__WHAT TO DO__: From the listing below, select every line where the word "models" appears.

__DATA FOR PROCESSING__:
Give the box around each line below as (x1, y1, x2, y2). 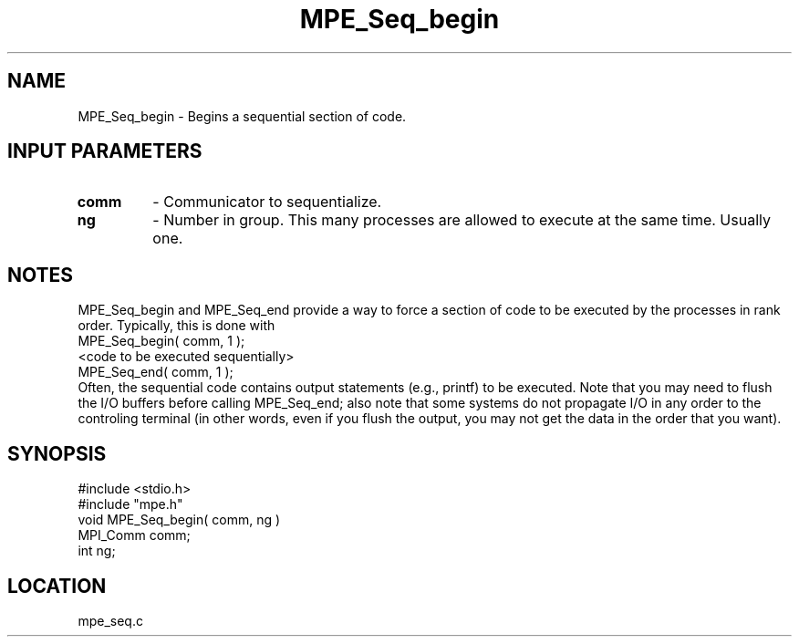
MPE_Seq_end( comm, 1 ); (78, 364, 233, 380)
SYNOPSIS (7, 441, 107, 465)
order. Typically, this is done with (78, 317, 275, 334)
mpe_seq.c (78, 612, 143, 628)
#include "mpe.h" (78, 496, 183, 513)
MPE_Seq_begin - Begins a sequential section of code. (78, 108, 407, 124)
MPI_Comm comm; (78, 527, 191, 544)
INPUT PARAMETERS (7, 140, 202, 163)
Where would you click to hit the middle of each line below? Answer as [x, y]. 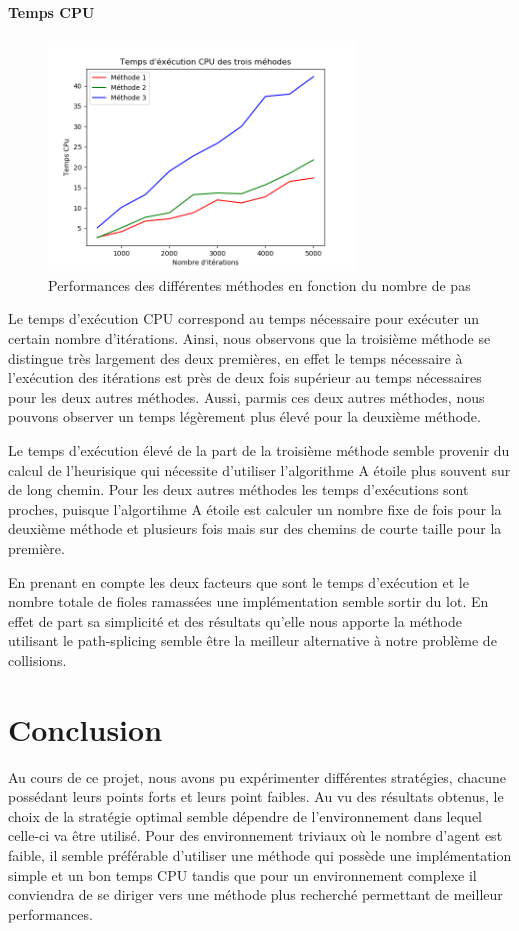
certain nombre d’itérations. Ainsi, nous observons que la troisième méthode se [249, 337]
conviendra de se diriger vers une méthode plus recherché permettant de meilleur [255, 894]
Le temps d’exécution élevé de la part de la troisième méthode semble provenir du [259, 449]
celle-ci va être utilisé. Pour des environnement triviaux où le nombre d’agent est [255, 835]
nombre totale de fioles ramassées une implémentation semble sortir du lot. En [248, 601]
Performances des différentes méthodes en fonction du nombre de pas [259, 284]
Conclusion [85, 728]
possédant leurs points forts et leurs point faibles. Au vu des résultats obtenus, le [256, 796]
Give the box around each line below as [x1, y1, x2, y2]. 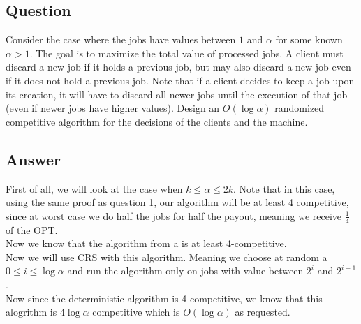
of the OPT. [6, 222, 58, 237]
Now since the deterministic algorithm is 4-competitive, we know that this [6, 290, 323, 305]
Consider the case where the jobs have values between [6, 32, 236, 47]
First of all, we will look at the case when [6, 181, 183, 196]
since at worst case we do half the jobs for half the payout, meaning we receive [6, 208, 342, 223]
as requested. [235, 304, 290, 319]
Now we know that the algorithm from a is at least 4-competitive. [6, 236, 287, 251]
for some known [275, 32, 343, 47]
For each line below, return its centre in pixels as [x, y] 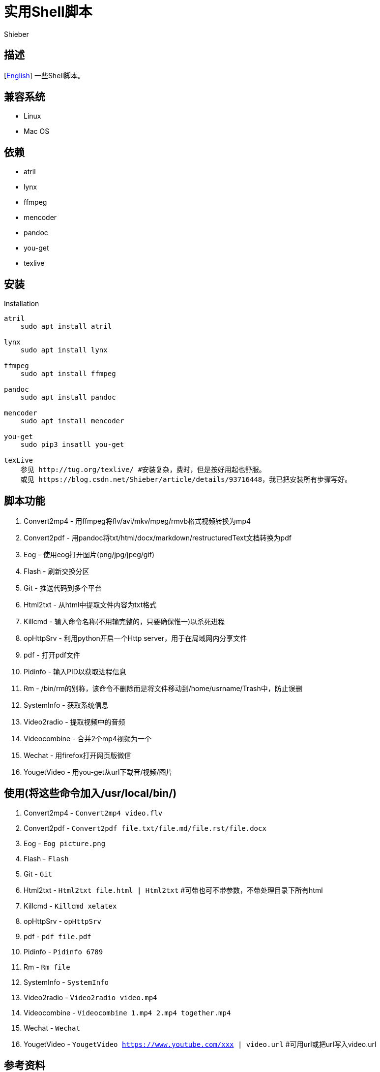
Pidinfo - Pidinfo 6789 [63, 951]
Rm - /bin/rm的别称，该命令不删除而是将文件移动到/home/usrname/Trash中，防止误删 [163, 688]
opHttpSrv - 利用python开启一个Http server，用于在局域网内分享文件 [135, 638]
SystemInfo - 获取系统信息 [66, 705]
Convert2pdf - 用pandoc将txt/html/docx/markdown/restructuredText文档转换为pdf [158, 537]
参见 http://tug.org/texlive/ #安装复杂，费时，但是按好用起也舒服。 [143, 470]
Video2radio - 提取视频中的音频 [74, 722]
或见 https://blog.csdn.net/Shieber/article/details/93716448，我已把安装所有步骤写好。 [186, 480]
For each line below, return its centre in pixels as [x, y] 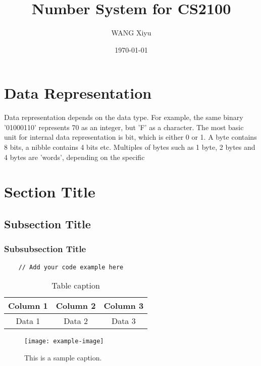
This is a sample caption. [63, 357]
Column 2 [76, 306]
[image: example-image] [64, 341]
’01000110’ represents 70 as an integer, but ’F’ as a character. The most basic [124, 127]
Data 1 [28, 321]
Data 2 [76, 321]
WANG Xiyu [131, 33]
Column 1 [28, 306]
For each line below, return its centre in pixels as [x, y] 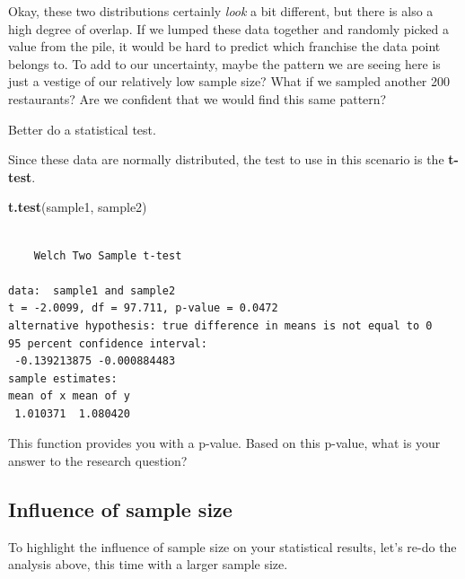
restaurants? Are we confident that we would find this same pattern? [197, 98]
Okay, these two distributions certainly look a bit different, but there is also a [221, 11]
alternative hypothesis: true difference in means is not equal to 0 [220, 325]
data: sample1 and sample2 [92, 290]
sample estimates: [63, 378]
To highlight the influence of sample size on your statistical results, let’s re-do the [232, 546]
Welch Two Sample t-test [108, 255]
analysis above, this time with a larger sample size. [148, 564]
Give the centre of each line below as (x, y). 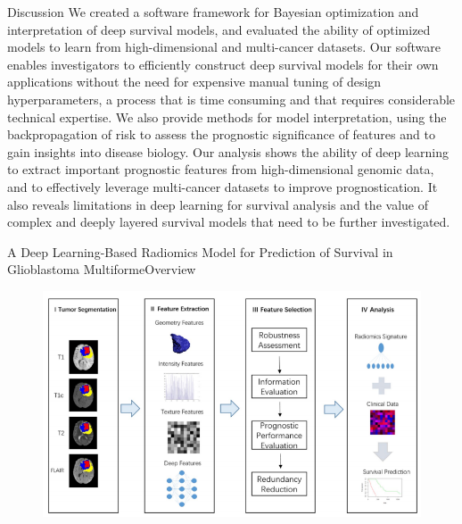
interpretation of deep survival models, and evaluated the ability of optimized (219, 29)
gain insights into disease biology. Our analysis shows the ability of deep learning (228, 151)
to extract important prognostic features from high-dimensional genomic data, (221, 169)
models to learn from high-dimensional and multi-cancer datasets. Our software (224, 47)
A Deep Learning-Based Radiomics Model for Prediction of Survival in (200, 251)
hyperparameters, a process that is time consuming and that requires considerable (231, 99)
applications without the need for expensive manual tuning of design (194, 82)
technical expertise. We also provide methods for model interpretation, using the (227, 116)
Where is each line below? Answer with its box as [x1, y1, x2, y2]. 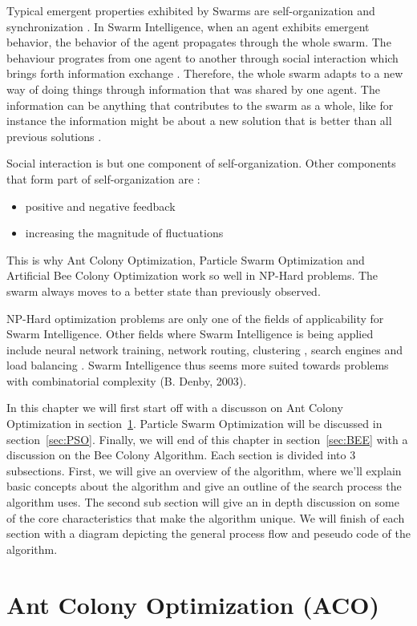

__RESPONSE BOX__:
interpretation of deep survival models, and evaluated the ability of optimized (219, 29)
models to learn from high-dimensional and multi-cancer datasets. Our software (224, 47)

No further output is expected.